--- Action item ---
Because the pictures are not wanted, give back only the exact text of every entry below.

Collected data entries
[Start of section]

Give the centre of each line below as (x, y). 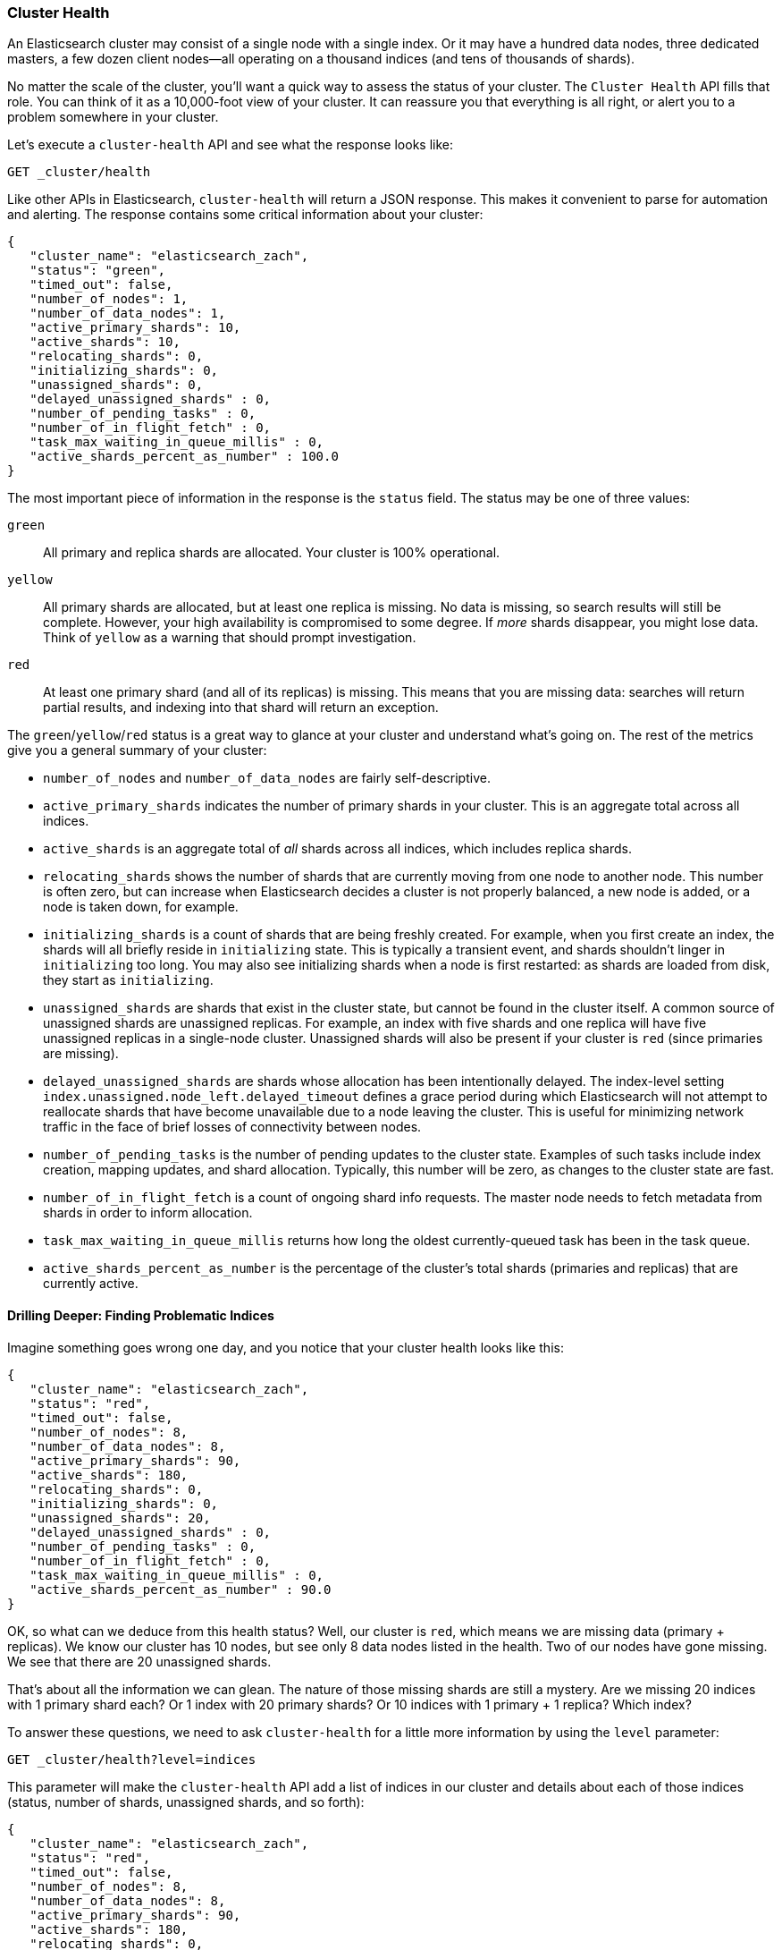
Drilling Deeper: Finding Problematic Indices (141, 1315)
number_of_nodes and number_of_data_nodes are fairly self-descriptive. (267, 778)
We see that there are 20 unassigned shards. (139, 1661)
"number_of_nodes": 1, (109, 299)
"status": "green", (98, 271)
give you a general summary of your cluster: (137, 750)
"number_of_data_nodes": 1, (128, 314)
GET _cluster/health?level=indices (132, 1759)

[End of section]

--- Response to the task ---
Give the centre of each line below as (x, y). 
Drilling Deeper: Finding Problematic Indices (141, 1315)
number_of_nodes and number_of_data_nodes are fairly self-descriptive. (267, 778)
We see that there are 20 unassigned shards. (139, 1661)
"number_of_nodes": 1, (109, 299)
"status": "green", (98, 271)
give you a general summary of your cluster: (137, 750)
"number_of_data_nodes": 1, (128, 314)
GET _cluster/health?level=indices (132, 1759)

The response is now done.